Below are records; count the lines in them that hold "shape" and give only the count.

(Supplied data begins)

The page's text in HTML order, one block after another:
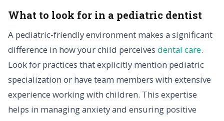
What to look for in a pediatric dentist
A pediatric-friendly environment makes a significant
difference in how your child perceives dental care.
Look for practices that explicitly mention pediatric
specialization or have team members with extensive
experience working with children. This expertise
helps in managing anxiety and ensuring positive
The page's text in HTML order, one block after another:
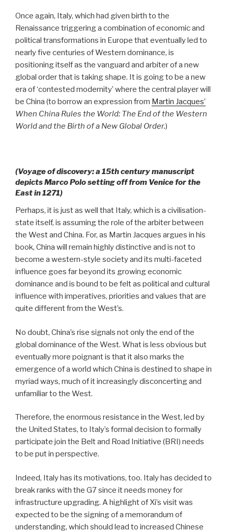
Once again, Italy, which had given birth to the
Renaissance triggering a combination of economic and
political transformations in Europe that eventually led to
nearly five centuries of Western dominance, is
positioning itself as the vanguard and arbiter of a new
global order that is taking shape. It is going to be a new
era of ‘contested modernity’ where the central player will
be China (to borrow an expression from Martin Jacques’
When China Rules the World: The End of the Western
World and the Birth of a New Global Order.)
(Voyage of discovery: a 15th century manuscript
depicts Marco Polo setting off from Venice for the
East in 1271)
Perhaps, it is just as well that Italy, which is a civilisation-
state itself, is assuming the role of the arbiter between
the West and China. For, as Martin Jacques argues in his
book, China will remain highly distinctive and is not to
become a western-style society and its multi-faceted
influence goes far beyond its growing economic
dominance and is bound to be felt as political and cultural
influence with imperatives, priorities and values that are
quite different from the West’s.
No doubt, China’s rise signals not only the end of the
global dominance of the West. What is less obvious but
eventually more poignant is that it also marks the
emergence of a world which China is destined to shape in
myriad ways, much of it increasingly disconcerting and
unfamiliar to the West.
Therefore, the enormous resistance in the West, led by
the United States, to Italy’s formal decision to formally
participate join the Belt and Road Initiative (BRI) needs
to be put in perspective.
Indeed, Italy has its motivations, too. Italy has decided to
break ranks with the G7 since it needs money for
infrastructure upgrading. A highlight of Xi’s visit was
expected to be the signing of a memorandum of
understanding, which should lead to increased Chinese

(Supplied data ends)

Task solution
2